I’m curious to hear thoughts on this. I agree for the most part, I just wish people would see the benefit of choice and be brave enough to try it out.
I’m curious to hear thoughts on this. I agree for the most part, I just wish people would see the benefit of choice and be brave enough to try it out.
“When someone comes to me asking how to get into Linux, they do not need to hear a laundry list of distributions to choose from. When they ask, I don’t want to have to say, something akin to, “You could try Ubuntu, Linux Mint, elementary OS, Zorin OS, or Ubuntu Budgie.””
Ok, so what if I need a car? People will give me a laundry list of car brands to choose from, so I don’t really see that as a valid point. What if I want to buy a pair of shoes? Is there another laundry list? Yes there is.
Just pick something popular, and try it out. If you don’t like it, you’ll have a better idea of the features you want or don’t want in the future.
You mean you DON’T drive a Car brand car, wear Shoes brand shoes and drink this delicious-looking beverage??
There’s also literal 15% food. Better not think about the remaining 85%. Just see what google translate says about “ruoka” (in Finnish) or “mat” (in Swedish).
75% no?
Wolfram aplha is probably just violating some fundamental axioms of mathematics to say the answer is 85. I’m not a mathematician, so who knows.
Well, it’s all about expectations and alternatives. People don’t expect to be overloaded with choices before the OS even boots.
Linux is the only OS on any platform where they have (to make) this choice.
Windows, Mac, Android, iPhone, all of these Systems don’t give you a choice between wildly different versions.
Also, the issue extends to after the installation as well. If someone asks me about a Windows issue of medium intensity, I can tell them on the phone how to fix it without having a PC nearby.
Say they ask me how to do something as simple as to install a program from the repository.
Depending on the Linux they are using, they will (or will not) have any one of a few dozen package manager GUIs, which will work wildly different. Even if they don’t use the GUI, they might be using apt, yum, pacman, snap or any other of a few dozen CLI package managers.
And depending on their distro, the package in question can have one of a few dozen different names, or might not be in the repo at all, so that I need to add a ppa or some other form of external repository.
That is a massive issue in everyday use. The only viable thing is for the local family/friend group admin to decide which distro to use and then everyone needs to use that distro or get educated themselves.
For example, I got a lot of experience (~10 years) on Debian-based OSes. Put me on Arch and I have no clue.
The same is not true for e.g. Windows, where I have used every single version extensively (except of Win11).
What’s crazy to me is that Linux was out way in front of this. Put me in front of windows back in the aughts and say ‘go install a program’ and you had to google it, hope you clicked the right download link, install it, hope you didn’t get a virus. Ubuntu you just opened up synaptic and bam, there was a wealth of programs you could just install with a single click. It was mind-blowing, and way easier than what everyone else offered.
It’s the typical opensource problem. The advantage of FOSS is that anyone who wants to can create a fork. The problem is that everyone does.
There are dozens of rivaling systems that do the exact same thing a slightly different way with a completely different user experience.
That description sounds a lot like fixing a car or trying to operate it.
How do I turn on the windshield wipers? Oh that depends on the brand. You need to find that thing that’s usually on the right, but in some cars it’s on the left. Then you need to press, pull, turn or twist it clockwise or counterclockwise depending on stuff…
How do I replace the left headlight? Could be easy, could be a nightmare. Depends on so many things.

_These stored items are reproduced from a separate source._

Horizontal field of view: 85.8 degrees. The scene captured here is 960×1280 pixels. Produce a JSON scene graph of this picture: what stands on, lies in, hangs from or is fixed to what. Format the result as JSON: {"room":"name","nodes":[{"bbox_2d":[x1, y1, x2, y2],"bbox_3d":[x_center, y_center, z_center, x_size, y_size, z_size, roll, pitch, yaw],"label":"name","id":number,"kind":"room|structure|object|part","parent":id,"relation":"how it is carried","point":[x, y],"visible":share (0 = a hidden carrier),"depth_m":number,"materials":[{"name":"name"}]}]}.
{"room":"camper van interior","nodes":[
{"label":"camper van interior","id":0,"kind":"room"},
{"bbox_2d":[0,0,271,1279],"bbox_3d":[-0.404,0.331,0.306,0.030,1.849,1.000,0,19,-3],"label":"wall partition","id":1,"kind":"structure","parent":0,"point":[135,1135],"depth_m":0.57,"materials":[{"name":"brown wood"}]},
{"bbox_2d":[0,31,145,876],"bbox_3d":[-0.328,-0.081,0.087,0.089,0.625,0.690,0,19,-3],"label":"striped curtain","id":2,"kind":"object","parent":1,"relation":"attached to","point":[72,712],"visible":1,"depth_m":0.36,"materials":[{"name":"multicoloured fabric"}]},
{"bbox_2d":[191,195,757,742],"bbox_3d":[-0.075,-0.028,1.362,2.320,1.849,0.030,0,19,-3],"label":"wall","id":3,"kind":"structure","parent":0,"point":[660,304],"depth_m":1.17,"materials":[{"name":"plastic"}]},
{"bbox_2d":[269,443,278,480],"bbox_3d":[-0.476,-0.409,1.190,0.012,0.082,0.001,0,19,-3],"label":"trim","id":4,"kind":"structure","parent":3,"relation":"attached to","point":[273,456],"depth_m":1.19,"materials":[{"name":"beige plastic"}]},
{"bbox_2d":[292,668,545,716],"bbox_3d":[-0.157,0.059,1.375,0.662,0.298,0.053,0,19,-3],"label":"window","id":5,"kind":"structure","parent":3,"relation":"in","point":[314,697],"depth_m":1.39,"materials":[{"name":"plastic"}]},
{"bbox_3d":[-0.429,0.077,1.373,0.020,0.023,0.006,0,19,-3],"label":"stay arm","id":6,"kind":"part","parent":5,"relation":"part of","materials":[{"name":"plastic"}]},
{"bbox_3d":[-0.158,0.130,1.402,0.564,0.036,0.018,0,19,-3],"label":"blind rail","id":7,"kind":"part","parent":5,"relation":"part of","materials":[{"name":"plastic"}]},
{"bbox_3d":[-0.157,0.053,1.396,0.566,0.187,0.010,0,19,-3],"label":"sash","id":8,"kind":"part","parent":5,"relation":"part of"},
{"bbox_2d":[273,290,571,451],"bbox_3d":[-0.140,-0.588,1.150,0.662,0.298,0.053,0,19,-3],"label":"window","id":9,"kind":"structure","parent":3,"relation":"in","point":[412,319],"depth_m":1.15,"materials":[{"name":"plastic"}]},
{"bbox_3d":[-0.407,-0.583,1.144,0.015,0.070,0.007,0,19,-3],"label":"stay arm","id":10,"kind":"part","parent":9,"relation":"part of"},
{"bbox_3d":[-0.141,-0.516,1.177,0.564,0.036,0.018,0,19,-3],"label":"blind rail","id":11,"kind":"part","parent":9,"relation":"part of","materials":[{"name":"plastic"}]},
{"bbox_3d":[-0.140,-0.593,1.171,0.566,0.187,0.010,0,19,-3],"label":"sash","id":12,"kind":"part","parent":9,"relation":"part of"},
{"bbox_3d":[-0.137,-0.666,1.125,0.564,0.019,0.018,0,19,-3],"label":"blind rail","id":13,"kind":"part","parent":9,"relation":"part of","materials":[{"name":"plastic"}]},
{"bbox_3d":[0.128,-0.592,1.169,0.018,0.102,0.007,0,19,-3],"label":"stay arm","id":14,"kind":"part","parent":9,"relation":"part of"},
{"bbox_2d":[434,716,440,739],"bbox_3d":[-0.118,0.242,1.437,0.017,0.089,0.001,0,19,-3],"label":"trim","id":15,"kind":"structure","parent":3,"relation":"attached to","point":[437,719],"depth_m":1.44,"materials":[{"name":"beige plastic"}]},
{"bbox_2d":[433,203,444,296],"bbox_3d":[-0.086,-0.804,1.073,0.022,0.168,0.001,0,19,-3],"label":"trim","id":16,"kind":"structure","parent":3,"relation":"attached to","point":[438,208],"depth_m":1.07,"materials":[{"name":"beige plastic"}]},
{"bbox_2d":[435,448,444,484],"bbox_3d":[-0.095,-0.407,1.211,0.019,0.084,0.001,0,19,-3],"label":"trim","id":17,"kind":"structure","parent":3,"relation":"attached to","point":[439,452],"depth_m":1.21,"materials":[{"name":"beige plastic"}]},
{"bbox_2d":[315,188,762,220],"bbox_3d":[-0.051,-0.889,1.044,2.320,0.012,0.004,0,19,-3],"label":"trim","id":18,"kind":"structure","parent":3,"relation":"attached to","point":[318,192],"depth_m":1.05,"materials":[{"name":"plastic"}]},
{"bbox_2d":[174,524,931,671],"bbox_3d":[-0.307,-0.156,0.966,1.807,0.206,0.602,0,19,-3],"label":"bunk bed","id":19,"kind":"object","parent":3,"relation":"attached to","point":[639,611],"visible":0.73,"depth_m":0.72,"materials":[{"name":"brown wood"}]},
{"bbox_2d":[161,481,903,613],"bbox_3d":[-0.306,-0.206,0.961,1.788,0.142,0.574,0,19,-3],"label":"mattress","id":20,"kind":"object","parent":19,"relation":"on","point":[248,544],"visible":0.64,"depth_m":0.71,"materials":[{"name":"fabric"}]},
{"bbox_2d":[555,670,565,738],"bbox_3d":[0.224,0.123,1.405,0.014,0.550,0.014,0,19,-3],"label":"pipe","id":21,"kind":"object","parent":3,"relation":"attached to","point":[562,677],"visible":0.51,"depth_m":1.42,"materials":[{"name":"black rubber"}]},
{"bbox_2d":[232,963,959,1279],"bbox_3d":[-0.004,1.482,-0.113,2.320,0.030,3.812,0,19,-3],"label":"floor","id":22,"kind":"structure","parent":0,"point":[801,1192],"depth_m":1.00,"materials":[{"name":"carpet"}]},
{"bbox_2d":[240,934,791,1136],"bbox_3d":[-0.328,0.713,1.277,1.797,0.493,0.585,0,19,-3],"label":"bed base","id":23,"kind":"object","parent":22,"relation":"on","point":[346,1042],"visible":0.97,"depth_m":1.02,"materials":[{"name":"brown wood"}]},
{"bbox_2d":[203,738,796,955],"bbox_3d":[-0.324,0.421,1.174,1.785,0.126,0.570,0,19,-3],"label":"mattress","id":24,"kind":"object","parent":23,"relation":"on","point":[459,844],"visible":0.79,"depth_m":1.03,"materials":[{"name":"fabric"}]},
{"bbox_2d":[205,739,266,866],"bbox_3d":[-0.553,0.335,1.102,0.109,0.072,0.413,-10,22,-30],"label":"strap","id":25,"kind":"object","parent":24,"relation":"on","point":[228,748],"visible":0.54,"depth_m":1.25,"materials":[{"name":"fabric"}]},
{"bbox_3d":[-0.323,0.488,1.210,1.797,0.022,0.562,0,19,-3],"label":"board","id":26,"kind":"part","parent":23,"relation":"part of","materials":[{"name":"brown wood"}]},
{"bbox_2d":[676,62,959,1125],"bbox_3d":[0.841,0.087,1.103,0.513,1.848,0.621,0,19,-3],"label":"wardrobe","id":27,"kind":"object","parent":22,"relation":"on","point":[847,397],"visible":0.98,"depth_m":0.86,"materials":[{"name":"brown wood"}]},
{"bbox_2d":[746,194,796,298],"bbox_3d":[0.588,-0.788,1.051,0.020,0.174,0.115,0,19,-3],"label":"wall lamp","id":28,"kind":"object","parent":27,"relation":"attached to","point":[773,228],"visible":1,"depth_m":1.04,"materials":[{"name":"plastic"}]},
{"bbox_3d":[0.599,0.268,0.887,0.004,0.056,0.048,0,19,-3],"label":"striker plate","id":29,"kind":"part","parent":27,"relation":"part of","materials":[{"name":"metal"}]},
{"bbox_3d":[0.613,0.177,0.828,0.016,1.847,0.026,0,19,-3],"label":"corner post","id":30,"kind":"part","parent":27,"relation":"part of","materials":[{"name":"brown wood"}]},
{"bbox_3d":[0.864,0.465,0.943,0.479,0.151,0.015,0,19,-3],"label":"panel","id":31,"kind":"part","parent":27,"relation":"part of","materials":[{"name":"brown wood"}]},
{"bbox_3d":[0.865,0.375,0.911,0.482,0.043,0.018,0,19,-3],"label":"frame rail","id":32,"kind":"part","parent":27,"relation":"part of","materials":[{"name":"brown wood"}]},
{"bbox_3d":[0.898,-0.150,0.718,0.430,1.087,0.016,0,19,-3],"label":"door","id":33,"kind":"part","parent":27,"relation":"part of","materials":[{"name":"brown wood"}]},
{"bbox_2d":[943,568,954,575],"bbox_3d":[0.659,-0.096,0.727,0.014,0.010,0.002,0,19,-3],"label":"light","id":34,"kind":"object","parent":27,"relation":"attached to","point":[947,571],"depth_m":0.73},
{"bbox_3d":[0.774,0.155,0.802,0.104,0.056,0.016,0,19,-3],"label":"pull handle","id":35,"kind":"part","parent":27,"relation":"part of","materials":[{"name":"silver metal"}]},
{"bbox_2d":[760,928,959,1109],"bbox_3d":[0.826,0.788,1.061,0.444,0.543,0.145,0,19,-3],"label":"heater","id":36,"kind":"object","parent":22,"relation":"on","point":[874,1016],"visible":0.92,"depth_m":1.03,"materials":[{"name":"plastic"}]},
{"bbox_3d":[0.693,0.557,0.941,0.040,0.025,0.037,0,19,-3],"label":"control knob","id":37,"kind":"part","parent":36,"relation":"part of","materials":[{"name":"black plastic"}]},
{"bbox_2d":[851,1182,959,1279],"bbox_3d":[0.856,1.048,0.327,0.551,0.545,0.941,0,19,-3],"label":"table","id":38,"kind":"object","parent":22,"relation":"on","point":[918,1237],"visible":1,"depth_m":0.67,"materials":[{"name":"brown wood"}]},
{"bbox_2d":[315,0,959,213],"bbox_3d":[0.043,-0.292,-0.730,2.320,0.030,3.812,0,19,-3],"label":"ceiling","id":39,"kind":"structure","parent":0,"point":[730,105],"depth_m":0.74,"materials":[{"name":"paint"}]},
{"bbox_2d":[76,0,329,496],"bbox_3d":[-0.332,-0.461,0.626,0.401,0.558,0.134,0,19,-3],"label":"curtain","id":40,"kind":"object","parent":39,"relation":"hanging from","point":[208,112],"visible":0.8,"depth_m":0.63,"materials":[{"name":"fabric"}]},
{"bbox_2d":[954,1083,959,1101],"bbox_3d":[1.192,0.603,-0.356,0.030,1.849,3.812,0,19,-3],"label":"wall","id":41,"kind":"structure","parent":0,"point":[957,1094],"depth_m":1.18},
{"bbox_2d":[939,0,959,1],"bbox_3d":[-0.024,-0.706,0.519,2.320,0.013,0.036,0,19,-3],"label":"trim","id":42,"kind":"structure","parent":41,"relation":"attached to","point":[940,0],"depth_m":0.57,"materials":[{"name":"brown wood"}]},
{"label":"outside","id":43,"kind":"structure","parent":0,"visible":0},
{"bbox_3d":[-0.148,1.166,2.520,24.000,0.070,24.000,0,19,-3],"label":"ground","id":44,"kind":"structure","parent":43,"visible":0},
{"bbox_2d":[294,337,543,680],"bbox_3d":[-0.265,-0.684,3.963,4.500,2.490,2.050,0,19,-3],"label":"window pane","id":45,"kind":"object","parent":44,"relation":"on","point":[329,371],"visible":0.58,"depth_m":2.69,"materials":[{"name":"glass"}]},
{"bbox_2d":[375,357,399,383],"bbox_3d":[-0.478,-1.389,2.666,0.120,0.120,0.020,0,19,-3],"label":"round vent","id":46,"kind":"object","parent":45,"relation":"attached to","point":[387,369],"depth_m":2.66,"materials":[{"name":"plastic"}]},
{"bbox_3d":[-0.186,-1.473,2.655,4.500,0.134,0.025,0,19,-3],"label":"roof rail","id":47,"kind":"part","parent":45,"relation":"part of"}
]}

That’s kinda true, but because of that reason you need to take more than 40h of lessions (at least over here) and two tests before you are allowed to operate a car.
When you then buy a car, the salesman takes about an hour to show you everything you need to know about your car, and the car gets delivered with a pretty well-written 500+ page manual that tells you everything you need to know about operating and maintaining it.
The same is not true for operating systems in general and Linux distros specifically. There you get no course at all, nobody that shows you anything and all your resources are Google and toxic online communities where you get called names for asking questions. Makes it much harder for beginners to get into it.